Giving life force to save fellow servicemembers
Claudia Gonzalez, phlebotomist AKA “Vampire,” Armed Services Blood Bank Center, prepares blood donors like Sgt. Nathan McGuire, 529th Regimental Supply Company, (foreground), by attaching a needle into their arm and getting the blood gathering bags ready for use.

The Armed Services Blood Program came to Joint Base Myer-Henderson Hall June 24 to collect the life force of anyone willing to give it up. Staff Sgt. Rodolfo Rojas, 529th Reg. Support Company, took the lead on bringing the blood drive to JBM-HH.

RSC hosted the blood drive because there hasn't been one on base in over a year, said Rojas. The company is hoping to make blood drives a more regular thing on base, maybe every three months.

“I think it's a good idea to help out our Soldiers overseas,” said Spc. Cameron Marcy, 529th RSC.

One hundred percent of the blood donations ASBP collects go to servicemembers and their Family members.

“I have a lot of friends overseas; I hope they don't have to use it but I'm glad if they do; they get to use mine,” said Spc. Ian Tracey 529th RSC.

“It worked out really well. it was quick and fast and they got everyone through as quick as possible.”

The process can take up to seven days to get blood to a final station, explained Lt. Lenae Pencenka, division officer for Armed Services Blood Bank Center, National Capital Area. Collecting blood is considered day zero; day one begins at 1 a.m. and that consists of the testing stage. Days two and three are for manufacturing and processing the blood as well as performing a thorough quality control review of paperwork.

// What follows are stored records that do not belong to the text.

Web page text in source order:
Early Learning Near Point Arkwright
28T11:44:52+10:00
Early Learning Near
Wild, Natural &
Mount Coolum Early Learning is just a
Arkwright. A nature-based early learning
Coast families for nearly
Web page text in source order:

By day four, the blood is ready for shipment. Depending on the flight schedule, the blood will arrive at its final destination somewhere between days five and seven. If the blood is staying in the area, it will be at its final medical facility day four or five.

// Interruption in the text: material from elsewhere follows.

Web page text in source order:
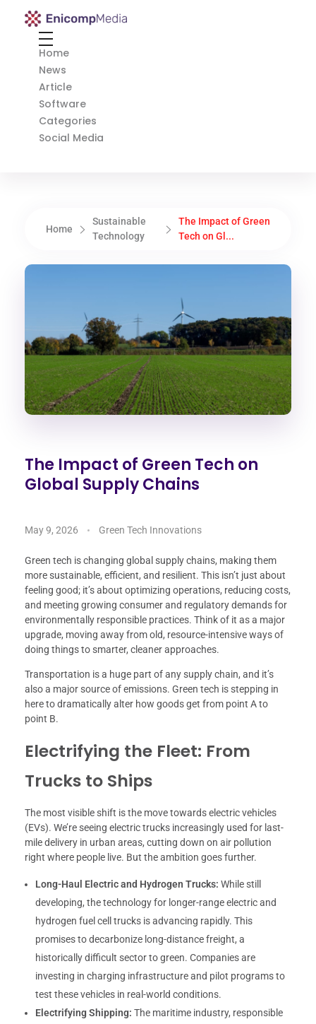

“Within a week of collection, all of this blood has found a home,” said Pencenka. “Some has even found its way into our Soldiers, Sailors, Airmen and Marines.”

Pencenka also said that each unit can help two people, because the organization gets a whole blood and frozen plasma unit out of each donation. If the product goes to newborn babies, it can be spread out to even more people.

ASBP collects about 6,000 units annually and hope to get at least twice that amount once Walter Reed and Bethesda Medical Hospitals integrate. ASBP is where the military gets its blood for servicemembers and Family members that are in need of transfusions.

To find a blood mobile near you or to find out how to donate with them, go to their website, www.militaryblood.dod.mil.

“It's always good to give blood, give back to Soldiers and Family members that need it. [It is a] good thing to do for the community,” said Capt. Dustin Dumbravo, 529th RSC.